Doch die auf den ersten Blick großen Kunststoffstöpsel muss man nur einfach zusammendrücken und schon passen sie (jedenfalls bei mir) hervorragend in die Ohren.
Was dann passiert ist ein echtes Kaufargument: Der Schaustoff weitet sich wieder und verschließt auf angenehme Weise den Gehörgang. Störende Geräusche von außen gelangen so nur noch sehr stark gedämpft ins Ohr hinein. Das habe ich so bei einem Paar Ohrstecker noch nie erlebt, nur bei geschlossenen Kopfhörern.
Und der Tragekomfort ist super, da die Stecker ja keine feste Form haben und sie so nirgends im Ohr drücken können.
Die geschaffene akustische Leere wird leider nicht mit perfektem Sound gefüllt.
Da muss man schon den Equalizer bemühen, noch ein paar Höhen aus den Plugs zu kitzeln. Diese produzieren die kleinen Lautsprecher nämlich nicht von alleine. Dafür umso mehr von den Bässen. Diese sind außerordendlich stark und klingen richtig gut. Besonders geeignet für Freunde elektronischer Musik. Die Mitten verhalten sich unauffällig.
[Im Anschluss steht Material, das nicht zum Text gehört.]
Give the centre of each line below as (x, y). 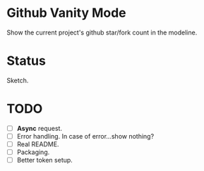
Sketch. (18, 80)
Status (26, 61)
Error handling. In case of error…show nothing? (85, 136)
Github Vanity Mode (66, 13)
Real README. (38, 144)
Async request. (40, 128)
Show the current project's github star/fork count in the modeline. (102, 32)
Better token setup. (45, 160)
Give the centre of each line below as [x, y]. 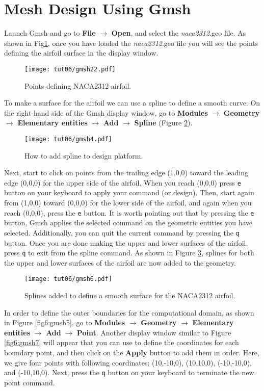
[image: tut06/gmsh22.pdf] [70, 69]
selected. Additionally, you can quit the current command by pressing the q [122, 232]
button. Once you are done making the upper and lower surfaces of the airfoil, [126, 242]
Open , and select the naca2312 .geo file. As [179, 33]
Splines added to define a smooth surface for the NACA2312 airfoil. [130, 295]
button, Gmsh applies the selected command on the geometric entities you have [128, 223]
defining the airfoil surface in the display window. [81, 53]
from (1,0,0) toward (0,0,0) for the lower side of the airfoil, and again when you [128, 203]
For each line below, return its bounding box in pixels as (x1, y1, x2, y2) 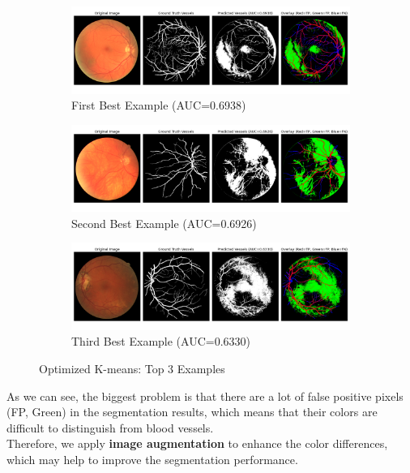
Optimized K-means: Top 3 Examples (39, 360, 225, 377)
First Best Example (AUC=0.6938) (71, 97, 246, 114)
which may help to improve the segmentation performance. (6, 451, 298, 468)
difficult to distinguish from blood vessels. (6, 419, 214, 436)
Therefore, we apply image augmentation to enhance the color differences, (6, 435, 388, 452)
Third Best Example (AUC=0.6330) (71, 333, 251, 350)
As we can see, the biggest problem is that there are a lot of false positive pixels (6, 387, 404, 404)
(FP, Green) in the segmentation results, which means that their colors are (6, 403, 378, 420)
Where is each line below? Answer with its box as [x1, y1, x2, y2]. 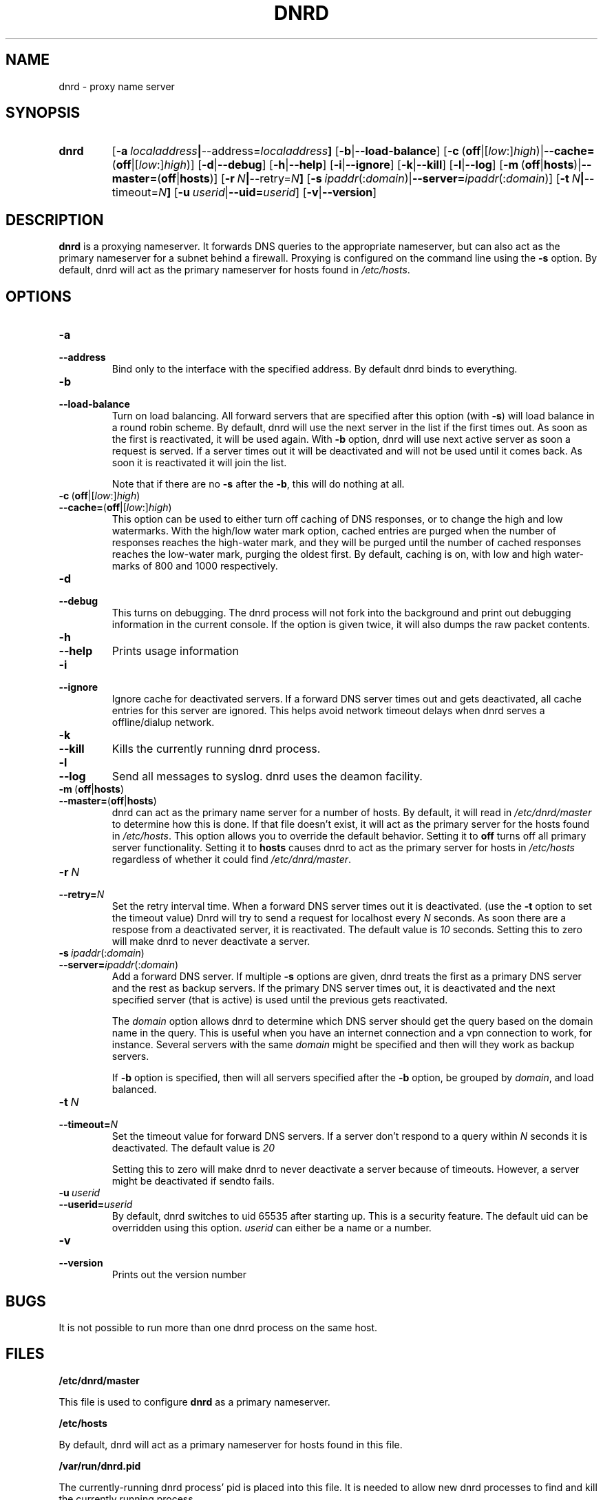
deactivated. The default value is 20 [112, 1142, 275, 1154]
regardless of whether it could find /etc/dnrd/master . [112, 853, 352, 866]
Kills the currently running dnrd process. [112, 742, 321, 756]
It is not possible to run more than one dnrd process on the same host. [59, 1321, 378, 1333]
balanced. [112, 1083, 157, 1096]
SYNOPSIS [6, 104, 81, 122]
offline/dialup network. [112, 716, 215, 729]
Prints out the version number [112, 1269, 246, 1281]
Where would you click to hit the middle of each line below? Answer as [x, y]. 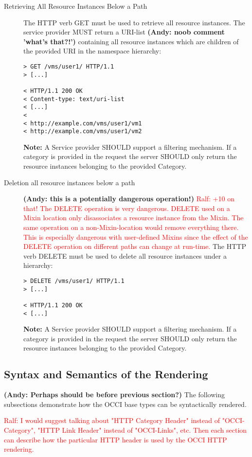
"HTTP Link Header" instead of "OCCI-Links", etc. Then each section [142, 430]
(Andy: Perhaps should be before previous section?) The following [114, 395]
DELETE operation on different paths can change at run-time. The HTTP [135, 246]
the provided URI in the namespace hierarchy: [92, 51]
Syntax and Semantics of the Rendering [106, 374]
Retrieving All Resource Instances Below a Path [76, 6]
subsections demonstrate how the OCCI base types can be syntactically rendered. [125, 404]
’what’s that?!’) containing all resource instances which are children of [131, 41]
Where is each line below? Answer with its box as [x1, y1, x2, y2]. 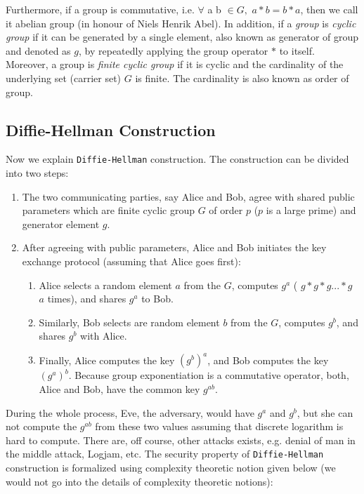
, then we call [300, 2, 358, 16]
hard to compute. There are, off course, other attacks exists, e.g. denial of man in [6, 432, 356, 447]
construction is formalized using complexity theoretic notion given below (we [6, 460, 336, 475]
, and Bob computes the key [207, 352, 329, 367]
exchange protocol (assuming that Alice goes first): [22, 253, 241, 268]
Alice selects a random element [39, 277, 172, 292]
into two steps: [6, 166, 69, 180]
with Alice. [80, 328, 127, 343]

Durch die weiche Form der Stecker, kann es zu sehr unterschiedlichen Klangveränderungen kommen, da der im Inneren laufende Klangkanal verbogen oder zusammengedrückt werden kann. Ein schnelles "Rein und Raus" ist somit nicht möglich.
Fazit: Ich kann "The PLUG" durchaus für Leute empfehlen, die ihre Musik unterwegs gerne von der Umwelt entkoppelt hören möchten, dabei aber keinen geschlossenen Kopfhörer benutzen wollen.
Nachteil ist der nur mittelmäßige Klang, der auch noch stark von der Deformation der Stöpsel abhängig ist.
Mein Tipp: Ein wenig Zeit nehmen beim Platzieren in den Ohren und die Höhen im Equalizer je nach Geschmack etwas anheben.